(INFORMATION PROVIDED Opens)

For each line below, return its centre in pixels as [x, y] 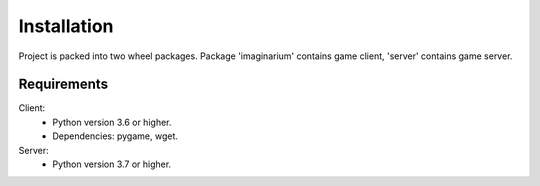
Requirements [63, 84]
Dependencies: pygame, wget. [115, 136]
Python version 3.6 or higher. [112, 122]
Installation [66, 26]
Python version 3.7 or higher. [112, 164]
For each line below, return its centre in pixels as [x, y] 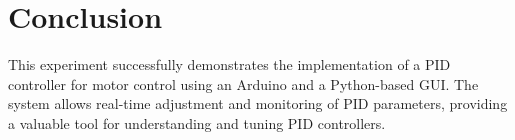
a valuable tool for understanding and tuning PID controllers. [197, 122]
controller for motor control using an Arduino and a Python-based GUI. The [243, 83]
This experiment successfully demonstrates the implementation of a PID [229, 64]
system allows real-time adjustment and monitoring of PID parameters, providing [258, 103]
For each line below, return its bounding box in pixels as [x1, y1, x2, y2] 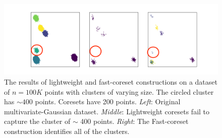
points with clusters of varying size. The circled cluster [44, 86, 214, 97]
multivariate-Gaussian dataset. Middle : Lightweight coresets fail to [4, 106, 210, 116]
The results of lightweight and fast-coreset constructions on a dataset [4, 76, 217, 87]
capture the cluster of [4, 116, 71, 126]
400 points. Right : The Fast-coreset [80, 116, 189, 126]
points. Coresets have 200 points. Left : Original [35, 96, 181, 107]
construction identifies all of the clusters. [4, 125, 130, 136]
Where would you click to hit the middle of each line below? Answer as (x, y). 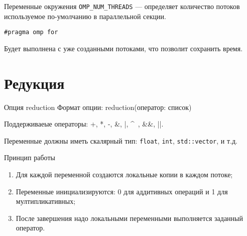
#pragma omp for (31, 32)
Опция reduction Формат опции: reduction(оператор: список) (98, 107)
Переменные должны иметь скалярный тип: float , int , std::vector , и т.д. (121, 140)
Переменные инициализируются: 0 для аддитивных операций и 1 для (122, 191)
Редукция (34, 83)
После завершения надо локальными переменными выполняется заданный (130, 218)
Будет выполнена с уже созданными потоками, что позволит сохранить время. (124, 48)
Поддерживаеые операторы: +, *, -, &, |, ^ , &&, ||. (84, 124)

(INFORMATION PROVIDED Closes)

• PROBLEM STATEMENT: Above are some entries. Restate word for word the lines from the one holding "Python version 3.6 or higher. [112, 122]" through the one holding "multivariate-Gaussian dataset. Middle", but not the pictures.

• SOLUTION:
Python version 3.6 or higher. [112, 122]
Installation [66, 26]
Python version 3.7 or higher. [112, 164]
For each line below, return its centre in pixels as [x, y] 
a valuable tool for understanding and tuning PID controllers. [197, 122]
controller for motor control using an Arduino and a Python-based GUI. The [243, 83]
This experiment successfully demonstrates the implementation of a PID [229, 64]
system allows real-time adjustment and monitoring of PID parameters, providing [258, 103]
For each line below, return its bounding box in pixels as [x1, y1, x2, y2] 
points with clusters of varying size. The circled cluster [44, 86, 214, 97]
multivariate-Gaussian dataset. Middle : Lightweight coresets fail to [4, 106, 210, 116]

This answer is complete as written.